> What the exercise asks
Return exactly the lines below, starting with the one that has "a local variable" and going on through the one that has "pixels as [x, y]".

The input Block Start

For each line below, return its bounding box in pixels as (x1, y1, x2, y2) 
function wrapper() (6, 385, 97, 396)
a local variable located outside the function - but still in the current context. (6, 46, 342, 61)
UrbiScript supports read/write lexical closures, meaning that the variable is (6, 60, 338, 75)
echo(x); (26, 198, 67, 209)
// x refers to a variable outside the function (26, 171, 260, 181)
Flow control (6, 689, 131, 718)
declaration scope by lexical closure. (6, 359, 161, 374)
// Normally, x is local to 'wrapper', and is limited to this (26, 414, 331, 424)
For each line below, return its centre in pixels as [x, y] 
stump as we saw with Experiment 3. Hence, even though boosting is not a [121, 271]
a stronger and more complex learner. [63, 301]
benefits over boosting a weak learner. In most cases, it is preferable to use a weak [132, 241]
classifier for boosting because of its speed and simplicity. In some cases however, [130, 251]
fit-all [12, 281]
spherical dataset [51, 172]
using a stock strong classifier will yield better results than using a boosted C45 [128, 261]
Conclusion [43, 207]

The input Block End
The input Block Start

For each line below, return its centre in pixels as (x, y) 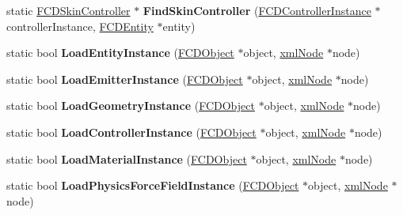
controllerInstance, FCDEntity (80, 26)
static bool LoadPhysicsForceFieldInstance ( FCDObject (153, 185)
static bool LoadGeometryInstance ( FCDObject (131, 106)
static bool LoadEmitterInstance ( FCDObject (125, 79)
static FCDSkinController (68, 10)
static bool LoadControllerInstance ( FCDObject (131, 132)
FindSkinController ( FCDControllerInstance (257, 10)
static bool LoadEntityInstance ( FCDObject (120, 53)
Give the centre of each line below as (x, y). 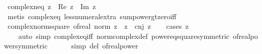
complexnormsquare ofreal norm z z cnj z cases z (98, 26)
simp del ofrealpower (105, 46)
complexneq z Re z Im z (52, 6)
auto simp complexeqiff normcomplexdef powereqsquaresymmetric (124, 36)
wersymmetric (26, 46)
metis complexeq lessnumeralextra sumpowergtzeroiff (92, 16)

The input Block End
The input Block Start

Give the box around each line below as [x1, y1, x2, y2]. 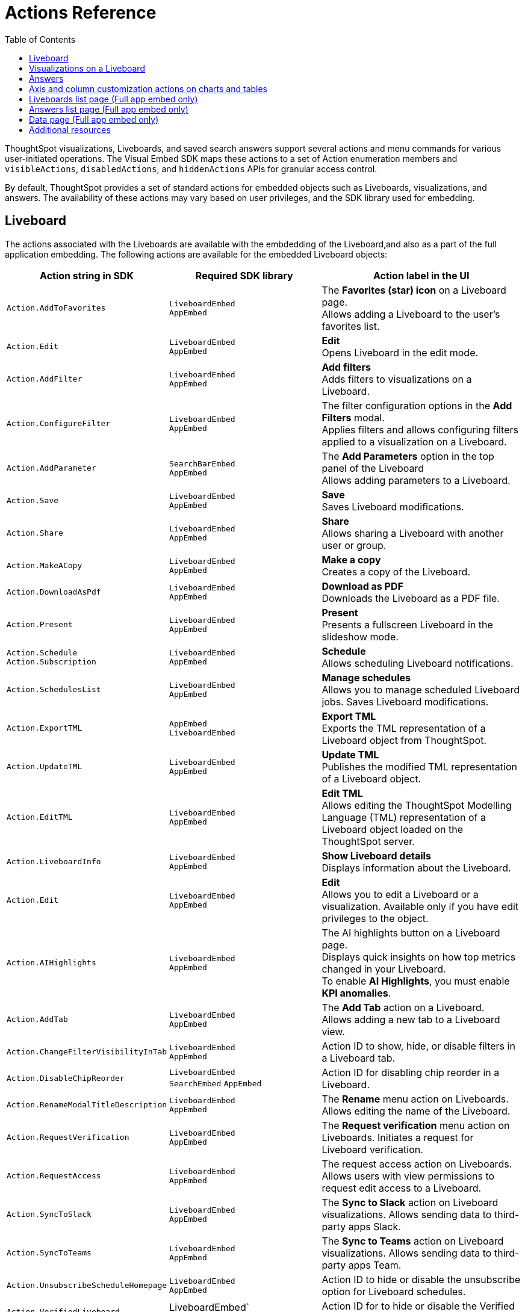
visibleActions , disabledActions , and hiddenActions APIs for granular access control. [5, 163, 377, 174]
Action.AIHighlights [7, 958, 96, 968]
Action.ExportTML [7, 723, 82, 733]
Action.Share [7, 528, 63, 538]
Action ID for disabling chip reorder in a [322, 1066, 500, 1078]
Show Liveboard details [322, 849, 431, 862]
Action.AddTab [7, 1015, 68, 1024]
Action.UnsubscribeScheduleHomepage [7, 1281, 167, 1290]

The input Block End

> Result for this exercise
a local variable located outside the function - but still in the current context. (6, 46, 342, 61)
UrbiScript supports read/write lexical closures, meaning that the variable is (6, 60, 338, 75)
echo(x); (26, 198, 67, 209)
// x refers to a variable outside the function (26, 171, 260, 181)
Flow control (6, 689, 131, 718)
declaration scope by lexical closure. (6, 359, 161, 374)
// Normally, x is local to 'wrapper', and is limited to this (26, 414, 331, 424)
For each line below, return its centre in pixels as [x, y] 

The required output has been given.